Digestion and Absorption of Fats
- Triglycerides and phospholipids are broken down by lipase into fatty acids and glycerol.
- Bile salts help form micelles.
- Micelles are absorbed across the cell membrane and then form chylomicrons.
- Chylomicrons are secreted into the basolateral space and carried in the lacteals.
Vitamins and Minerals
- Iron:
- Haem-iron (from animal sources) is easily absorbed.
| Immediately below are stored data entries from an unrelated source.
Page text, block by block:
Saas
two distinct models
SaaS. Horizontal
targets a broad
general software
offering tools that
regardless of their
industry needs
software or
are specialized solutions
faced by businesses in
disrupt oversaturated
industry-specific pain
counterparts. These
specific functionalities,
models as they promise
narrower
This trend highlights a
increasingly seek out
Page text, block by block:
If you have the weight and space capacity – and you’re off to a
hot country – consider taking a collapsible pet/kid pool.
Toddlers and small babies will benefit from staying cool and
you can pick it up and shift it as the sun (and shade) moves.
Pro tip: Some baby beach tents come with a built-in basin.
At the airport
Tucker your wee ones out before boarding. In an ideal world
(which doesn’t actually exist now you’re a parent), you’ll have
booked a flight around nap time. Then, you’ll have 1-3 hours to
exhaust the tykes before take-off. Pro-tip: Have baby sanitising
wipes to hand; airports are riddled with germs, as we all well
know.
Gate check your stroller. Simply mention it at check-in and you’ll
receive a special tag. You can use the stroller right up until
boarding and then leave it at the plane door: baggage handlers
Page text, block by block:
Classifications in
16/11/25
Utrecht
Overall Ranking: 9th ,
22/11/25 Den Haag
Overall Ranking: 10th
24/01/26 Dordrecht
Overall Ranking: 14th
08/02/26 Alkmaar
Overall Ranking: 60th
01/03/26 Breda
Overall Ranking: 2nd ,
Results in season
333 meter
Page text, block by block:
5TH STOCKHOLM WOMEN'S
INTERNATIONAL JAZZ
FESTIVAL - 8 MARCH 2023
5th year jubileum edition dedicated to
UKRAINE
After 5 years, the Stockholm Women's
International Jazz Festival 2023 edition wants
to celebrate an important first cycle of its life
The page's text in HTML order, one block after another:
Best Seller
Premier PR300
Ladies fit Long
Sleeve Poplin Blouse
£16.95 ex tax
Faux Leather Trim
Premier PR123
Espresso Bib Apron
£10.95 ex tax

- Non-haem iron (from plant sources) is converted from ferric Fe3+ to ferrous Fe2+ for better absorption.
- HCl and Vitamin C promote this conversion.
- Absorbed in the duodenum.
- Vitamin B12:
- Binds to intrinsic factor (from parietal cells).
- Absorbed in the terminal ileum.
- Sources: Meat, eggs, milk.
- Folic acid:
- Absorbed in the jejunum.
- Sources: Green leafy vegetables.
- Vitamins A, D, E, K:
- Fat-soluble vitamins.
- Require adequate bile acid secretion.
Large Intestine/Colon
- Major function: Reabsorption of water and electrolytes
- Undigested, unabsorbed material turns into faeces
- Contains up to 500 species of bacteria
Large Intestine/Colon
- Elimination of faeces:
- Movement of faecal material into the rectum signals parasympathetic neurons in the spinal cord.
- Defecation reflex:
- Rectum contracts.
- Internal sphincter relaxes.
- Brainstem and thalamus send signals to relax the external sphincter at a convenient time.